Bolita y el lobo

(León Tolstoi)

Partí al Cáucaso en tiempos en que aún había guerra y era muy peligroso viajar sin una escolta, especialmente de noche. Considerando esto, decidí no acostarme y partir en cuanto amaneciera.

Un amigo vino a acompañarme. Cuando comenzó a anochecer nos sentamos a la puerta de mi casa, en aquella aldea cosaca. Una leve neblina velaba la luz potente de la luna, pero aun así era una noche muy clara. Recuerdo que la atmósfera se hallaba impregnada de una gran calma, que bruscamente se rompió con unos chilllidos agudos.

—Un lobo debe estar degollando a un lechoncito —dijo mi amigo.

Rápidamente entré en la casa, cogí mi escopeta y corrí hacia los corrales. Milton me siguió, tal vez creyendo que íbamos a cazar, y Bolita lo imitó, enderezando las orejas, inquieto. Algunas personas que también habían acudido al lugar, gritaron, y entonces vi al animal que se precipitaba directamente hacia mí. Preparé mi escopeta y, en el instante en que el lobo saltó la valla, le disparé. Era imposible errar el tiro, pero inexplicablemente algo obstruyó el mecanismo y la bala no salió. Así fue como el lobo escapó calle abajo, perseguido por Milton y Bolita.

En breves momentos, Milton estuvo a punto de atraparlo. Sin embargo, dio la sensación de no atreverse a hacerlo, y Bolita, con sus patas cortas, no lograba darle alcance.

Yo seguí corriendo junto a mi amigo y a otros hombres hasta que perdimos de vista al lobo y a los perros. Sólo al llegar a un extremo de la aldea los escuchamos ladrar. Nos acercamos a la zanja desde donde provenían los ladridos. En medio de la neblina vimos a Bolita y a Milton envueltos en una nube de polvo, peleando con el lobo. No obstante, al aproximarnos más, descubrimos que súbitamente el lobo había desaparecido. Los perros avanzaron hacia mí, gruñendo, con las colas erizadas, y Bolita no cesaba de empujarme, como si necesitara comunicarme algo.

Al regresar, examiné cuidadosamente a mis perros, y comprobé que el lobo había mordido a Bolita en la cabeza. Aunque la herida era pequeña, pensé que si no se hubiera atascado sin ninguna causa mi escopeta, esa fiera ya no podría hacer más daño. Por su parte, mi amigo no se explicaba cómo pudo entrar el lobo en el corral.

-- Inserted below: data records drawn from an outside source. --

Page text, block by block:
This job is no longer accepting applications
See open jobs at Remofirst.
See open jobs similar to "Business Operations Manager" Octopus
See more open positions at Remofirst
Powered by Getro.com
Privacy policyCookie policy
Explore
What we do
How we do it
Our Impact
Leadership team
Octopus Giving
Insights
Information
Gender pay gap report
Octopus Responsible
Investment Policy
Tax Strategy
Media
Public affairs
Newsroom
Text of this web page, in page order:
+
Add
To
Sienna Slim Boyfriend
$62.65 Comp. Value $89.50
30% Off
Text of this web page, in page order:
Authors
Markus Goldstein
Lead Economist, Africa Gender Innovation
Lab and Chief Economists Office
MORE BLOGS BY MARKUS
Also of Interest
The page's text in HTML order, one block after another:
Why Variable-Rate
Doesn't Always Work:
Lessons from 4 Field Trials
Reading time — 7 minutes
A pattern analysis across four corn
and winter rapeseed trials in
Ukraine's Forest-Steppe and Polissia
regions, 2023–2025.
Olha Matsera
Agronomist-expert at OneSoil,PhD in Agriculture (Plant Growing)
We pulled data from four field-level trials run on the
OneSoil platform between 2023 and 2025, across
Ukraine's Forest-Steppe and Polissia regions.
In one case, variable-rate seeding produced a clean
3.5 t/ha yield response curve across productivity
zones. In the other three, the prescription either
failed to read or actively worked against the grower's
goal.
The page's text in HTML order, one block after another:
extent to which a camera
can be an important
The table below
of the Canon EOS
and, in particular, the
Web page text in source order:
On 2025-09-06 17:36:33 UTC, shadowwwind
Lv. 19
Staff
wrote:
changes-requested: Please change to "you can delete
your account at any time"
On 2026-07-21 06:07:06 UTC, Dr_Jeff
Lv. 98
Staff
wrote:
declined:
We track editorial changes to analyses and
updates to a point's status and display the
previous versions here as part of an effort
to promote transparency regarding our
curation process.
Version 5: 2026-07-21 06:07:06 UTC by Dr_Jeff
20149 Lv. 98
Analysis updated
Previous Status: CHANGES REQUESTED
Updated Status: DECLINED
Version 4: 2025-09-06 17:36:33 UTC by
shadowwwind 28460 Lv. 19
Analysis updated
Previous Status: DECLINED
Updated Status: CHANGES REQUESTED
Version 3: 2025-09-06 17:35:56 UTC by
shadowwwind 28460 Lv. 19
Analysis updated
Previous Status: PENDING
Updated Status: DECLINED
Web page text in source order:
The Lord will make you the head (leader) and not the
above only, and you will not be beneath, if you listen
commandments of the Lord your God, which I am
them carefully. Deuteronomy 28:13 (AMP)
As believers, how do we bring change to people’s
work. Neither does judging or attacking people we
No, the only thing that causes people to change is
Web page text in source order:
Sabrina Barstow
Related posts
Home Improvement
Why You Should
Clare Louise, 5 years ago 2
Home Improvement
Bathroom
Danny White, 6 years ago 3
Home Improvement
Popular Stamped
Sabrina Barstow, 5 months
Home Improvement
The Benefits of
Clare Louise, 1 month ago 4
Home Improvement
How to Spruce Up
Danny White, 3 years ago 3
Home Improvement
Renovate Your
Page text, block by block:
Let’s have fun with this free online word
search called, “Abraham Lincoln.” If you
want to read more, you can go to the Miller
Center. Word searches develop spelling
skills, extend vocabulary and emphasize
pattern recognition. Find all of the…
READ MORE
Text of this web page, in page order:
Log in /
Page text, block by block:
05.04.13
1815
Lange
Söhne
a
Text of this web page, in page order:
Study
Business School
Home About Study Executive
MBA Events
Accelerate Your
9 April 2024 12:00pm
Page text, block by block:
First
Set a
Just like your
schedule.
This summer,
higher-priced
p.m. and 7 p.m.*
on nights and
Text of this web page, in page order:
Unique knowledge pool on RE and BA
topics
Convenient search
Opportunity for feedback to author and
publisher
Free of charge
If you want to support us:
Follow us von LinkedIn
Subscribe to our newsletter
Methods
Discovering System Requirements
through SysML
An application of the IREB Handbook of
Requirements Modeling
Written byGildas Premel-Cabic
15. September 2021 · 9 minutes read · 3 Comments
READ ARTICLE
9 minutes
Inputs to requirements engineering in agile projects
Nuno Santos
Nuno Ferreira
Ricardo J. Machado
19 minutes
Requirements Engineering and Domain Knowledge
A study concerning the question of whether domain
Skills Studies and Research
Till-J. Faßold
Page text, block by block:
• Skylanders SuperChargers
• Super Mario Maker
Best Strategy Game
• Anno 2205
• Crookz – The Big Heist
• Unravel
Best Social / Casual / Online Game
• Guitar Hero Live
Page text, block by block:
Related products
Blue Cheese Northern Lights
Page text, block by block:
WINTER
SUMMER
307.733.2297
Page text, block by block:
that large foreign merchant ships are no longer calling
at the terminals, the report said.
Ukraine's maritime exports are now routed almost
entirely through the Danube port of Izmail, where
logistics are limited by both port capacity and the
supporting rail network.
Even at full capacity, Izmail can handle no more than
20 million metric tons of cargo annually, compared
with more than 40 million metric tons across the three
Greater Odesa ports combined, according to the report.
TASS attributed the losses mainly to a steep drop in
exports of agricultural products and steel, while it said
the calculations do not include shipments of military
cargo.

—Es que no era un lobo —dijo el viejo cosaco que nos había acompañado hasta la casa.

—¿Y qué era? —averigüé.

—Una bruja —fue la respuesta—. Una bruja que hechizó su escopeta.

Lo miramos atónitos, indecisos entre reírnos o escucharlo con seriedad. Pero, en ese preciso momento, los perros se precipitaron hacia afuera, y allí, en medio de la calle, apareció el lobo. Al oír nuestras voces, escapó.

—¿Se convencen ahora de que es una bruja? —preguntó el cosaco—. ¡Jamás un lobo ha vuelto a un lugar donde acaban de perseguirlo los hombres!

Eso era cierto, y me asaltó la inquietud de que el lobo pudiera tener la rabia. Por precaución quemé la herida de Bolita con un poco de pólvora que inflamé. Así quemaba la saliva del lobo, si es que aún no penetraba en la sangre de mi perro. Si esto ya había ocurrido, Bolita no tendría remedio.

A pesar del temor que este solo pensamiento me causaba, era más lógico creer que el maléfico animal era un lobo rabioso y no una bruja.